Highest Common Factor of 581, 785, 661 using Euclid's algorithm

Created By : Jatin Gogia

Reviewed By : Rajasekhar Valipishetty

Last Updated : Apr 06, 2023


HCF Calculator using the Euclid Division Algorithm helps you to find the Highest common factor (HCF) easily for 581, 785, 661 i.e. 1 the largest integer that leaves a remainder zero for all numbers.

HCF of 581, 785, 661 is 1 the largest number which exactly divides all the numbers i.e. where the remainder is zero. Let us get into the working of this example.

Consider we have numbers 581, 785, 661 and we need to find the HCF of these numbers. To do so, we need to choose the largest integer first and then as per Euclid's Division Lemma a = bq + r where 0 ≤ r ≤ b

Highest common factor (HCF) of 581, 785, 661 is 1.

HCF(581, 785, 661) = 1

HCF of 581, 785, 661 using Euclid's algorithm

Highest common factor or Highest common divisor (hcd) can be calculated by Euclid's algotithm.

HCF of:

Highest common factor (HCF) of 581, 785, 661 is 1.

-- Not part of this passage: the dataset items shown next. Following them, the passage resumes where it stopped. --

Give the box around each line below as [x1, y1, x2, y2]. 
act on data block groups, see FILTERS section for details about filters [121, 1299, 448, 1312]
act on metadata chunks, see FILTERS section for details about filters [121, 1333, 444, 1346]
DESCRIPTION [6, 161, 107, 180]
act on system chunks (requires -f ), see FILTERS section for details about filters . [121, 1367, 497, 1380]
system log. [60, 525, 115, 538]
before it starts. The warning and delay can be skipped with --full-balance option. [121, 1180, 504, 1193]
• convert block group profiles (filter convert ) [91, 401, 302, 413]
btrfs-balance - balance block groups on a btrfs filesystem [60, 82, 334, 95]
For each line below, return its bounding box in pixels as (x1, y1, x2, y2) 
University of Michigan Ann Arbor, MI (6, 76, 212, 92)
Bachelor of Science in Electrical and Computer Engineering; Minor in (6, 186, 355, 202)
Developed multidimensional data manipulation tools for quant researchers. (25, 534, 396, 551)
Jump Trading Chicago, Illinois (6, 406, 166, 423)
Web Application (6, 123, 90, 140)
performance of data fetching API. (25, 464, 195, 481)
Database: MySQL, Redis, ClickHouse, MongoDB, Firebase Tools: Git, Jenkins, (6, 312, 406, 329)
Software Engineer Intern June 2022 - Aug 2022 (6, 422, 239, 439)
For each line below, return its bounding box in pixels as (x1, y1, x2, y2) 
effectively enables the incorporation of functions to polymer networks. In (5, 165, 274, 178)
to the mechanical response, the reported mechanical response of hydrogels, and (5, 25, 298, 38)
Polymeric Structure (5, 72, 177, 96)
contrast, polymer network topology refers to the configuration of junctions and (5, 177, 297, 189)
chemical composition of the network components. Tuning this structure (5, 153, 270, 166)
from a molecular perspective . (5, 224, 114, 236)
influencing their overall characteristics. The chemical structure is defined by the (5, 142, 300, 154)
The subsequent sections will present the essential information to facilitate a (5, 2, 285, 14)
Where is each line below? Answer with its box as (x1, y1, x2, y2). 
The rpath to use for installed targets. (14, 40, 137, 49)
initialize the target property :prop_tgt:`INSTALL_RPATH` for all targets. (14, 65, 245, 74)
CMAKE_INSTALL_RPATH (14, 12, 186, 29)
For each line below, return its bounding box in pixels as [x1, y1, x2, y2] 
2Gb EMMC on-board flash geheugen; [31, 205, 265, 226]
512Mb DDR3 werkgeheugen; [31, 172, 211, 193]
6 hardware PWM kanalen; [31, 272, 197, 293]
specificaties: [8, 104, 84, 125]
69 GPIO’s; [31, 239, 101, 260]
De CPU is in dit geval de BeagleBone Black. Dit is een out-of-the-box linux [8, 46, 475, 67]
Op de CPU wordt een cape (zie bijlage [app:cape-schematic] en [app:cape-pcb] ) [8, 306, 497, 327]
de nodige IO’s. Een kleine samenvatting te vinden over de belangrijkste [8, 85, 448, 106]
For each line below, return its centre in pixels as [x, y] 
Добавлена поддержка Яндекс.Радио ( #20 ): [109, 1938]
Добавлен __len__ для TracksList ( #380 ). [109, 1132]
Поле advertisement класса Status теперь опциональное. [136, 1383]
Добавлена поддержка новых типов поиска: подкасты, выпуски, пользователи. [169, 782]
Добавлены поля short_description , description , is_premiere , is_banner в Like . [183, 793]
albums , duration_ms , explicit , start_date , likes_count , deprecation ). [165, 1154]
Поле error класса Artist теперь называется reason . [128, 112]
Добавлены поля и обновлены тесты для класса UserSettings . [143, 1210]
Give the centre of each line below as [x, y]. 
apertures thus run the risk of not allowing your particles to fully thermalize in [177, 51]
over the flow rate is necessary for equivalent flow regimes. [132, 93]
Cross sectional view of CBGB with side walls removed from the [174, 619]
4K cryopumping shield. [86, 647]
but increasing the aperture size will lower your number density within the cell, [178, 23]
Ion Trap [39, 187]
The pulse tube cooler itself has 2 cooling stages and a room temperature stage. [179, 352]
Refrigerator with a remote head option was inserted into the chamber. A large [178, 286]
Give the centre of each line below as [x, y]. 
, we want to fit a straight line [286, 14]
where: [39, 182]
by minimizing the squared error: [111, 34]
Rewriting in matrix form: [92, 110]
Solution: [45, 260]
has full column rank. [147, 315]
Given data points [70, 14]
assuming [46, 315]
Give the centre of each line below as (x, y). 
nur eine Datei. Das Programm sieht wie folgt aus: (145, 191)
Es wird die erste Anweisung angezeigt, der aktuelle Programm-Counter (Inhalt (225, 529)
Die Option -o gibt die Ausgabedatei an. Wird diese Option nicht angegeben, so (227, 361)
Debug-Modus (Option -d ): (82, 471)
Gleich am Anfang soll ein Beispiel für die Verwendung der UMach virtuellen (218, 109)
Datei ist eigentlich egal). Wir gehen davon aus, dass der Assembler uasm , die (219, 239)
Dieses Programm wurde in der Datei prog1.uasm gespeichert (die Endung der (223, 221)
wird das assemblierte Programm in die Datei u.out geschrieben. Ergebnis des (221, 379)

Highest Common Factor of 581,785,661 using Euclid's algorithm

Highest Common Factor of 581,785,661 is 1

Step 1: Since 785 > 581, we apply the division lemma to 785 and 581, to get

785 = 581 x 1 + 204

Step 2: Since the reminder 581 ≠ 0, we apply division lemma to 204 and 581, to get

581 = 204 x 2 + 173

Step 3: We consider the new divisor 204 and the new remainder 173, and apply the division lemma to get

204 = 173 x 1 + 31

We consider the new divisor 173 and the new remainder 31,and apply the division lemma to get

173 = 31 x 5 + 18

We consider the new divisor 31 and the new remainder 18,and apply the division lemma to get

31 = 18 x 1 + 13

We consider the new divisor 18 and the new remainder 13,and apply the division lemma to get

18 = 13 x 1 + 5

We consider the new divisor 13 and the new remainder 5,and apply the division lemma to get

13 = 5 x 2 + 3

We consider the new divisor 5 and the new remainder 3,and apply the division lemma to get

5 = 3 x 1 + 2

We consider the new divisor 3 and the new remainder 2,and apply the division lemma to get

3 = 2 x 1 + 1

We consider the new divisor 2 and the new remainder 1,and apply the division lemma to get

2 = 1 x 2 + 0

The remainder has now become zero, so our procedure stops. Since the divisor at this stage is 1, the HCF of 581 and 785 is 1

Notice that 1 = HCF(2,1) = HCF(3,2) = HCF(5,3) = HCF(13,5) = HCF(18,13) = HCF(31,18) = HCF(173,31) = HCF(204,173) = HCF(581,204) = HCF(785,581) .


We can take hcf of as 1st numbers and next number as another number to apply in Euclidean lemma

Step 1: Since 661 > 1, we apply the division lemma to 661 and 1, to get

661 = 1 x 661 + 0

The remainder has now become zero, so our procedure stops. Since the divisor at this stage is 1, the HCF of 1 and 661 is 1

Notice that 1 = HCF(661,1) .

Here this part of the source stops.